P. aeruginosa is known to be highly virulent, causing eye ulcerations that are more difficult to treat than other bacterial corneal ulcers resulting in poor visual outcomes (Sy et al., 2012). In this study we found that a bispecific antibody targeting two evasion mechanisms in P. aeruginosa can effectively and rapidly reach the eye and together with antibiotics can help to breakdown bacterial biofilms. Blocking the T3S, and therefore the cytotoxic effects of P. aeruginosa, reduced the need for NET formation. In addition, targeting Psl with the antibody either disrupts the development of a biofilm or opsonizes the bacteria (DiGiandomenico et al., 2014) that are trying to form a biofilm, thus promoting neutrophil-mediated clearance. In combination with topical antibiotic treatment we found that blocking both virulence factors was necessary for the effective eradication of infection and reduction of eye inflammation in mice with a developed biofilm.
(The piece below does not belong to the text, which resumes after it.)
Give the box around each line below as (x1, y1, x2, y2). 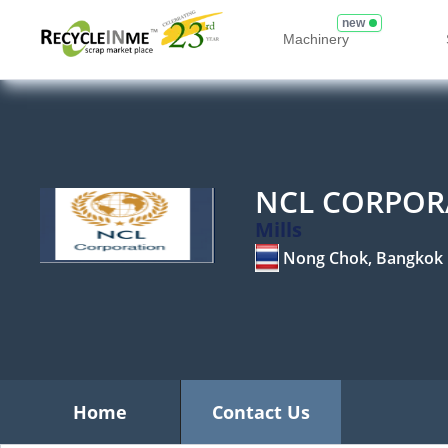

Initially, neutrophils were thought to perform frustrated phagocytosis in an attempt to engulf either inert or large particles. More recently, it was reported that these types of large particles including pathogens such as hyphae may induce NET release (Branzk et al., 2014). In our study, we saw that neutrophils primarily attempted to phagocytose planktonic P. aeruginosa, but when presented with the same species of bacterium as a large impenetrable biofilm, the neutrophils release NETs that formed a barrier restricting dissemination into the brain. The inability to make NETs resulted in bacteria entering the brain from the corneal surface. While both blood and the optic nerve could function as portals for this dissemination, we speculate that bacteria utilize the optic nerve to enter the brain as no other organ was infected despite the fact that this strain of P. aeruginosa is trophic for the lung and spleen when in blood (Thanabalasuriar et al., 2017). A similar mechanism of dissemination through the optic nerve was previously suggested for viral infections (Olson et al., 1987; Francis et al., 2003). In this study we show an intriguing example of host-response co-evolution in that NET formation seemed to occur hand in hand with biofilm formation. While it is impossible to delineate whether the NETs induced biofilm formation or whether the biofilm induced NET formation, it is clear NETs absolutely serve a barrier function, that seems critical to survival of the host but comes at the expense of the eye. As such, treatment strategies must be designed with this very precarious balance in mind.

STAR METHODS

CONTACT FOR REAGENT AND RESOURCE SHARING

Further information and requests for resources and reagents should be directed to and will be fulfilled by the Lead Contact, Paul Kubes (pkubes@ucalgary.ca).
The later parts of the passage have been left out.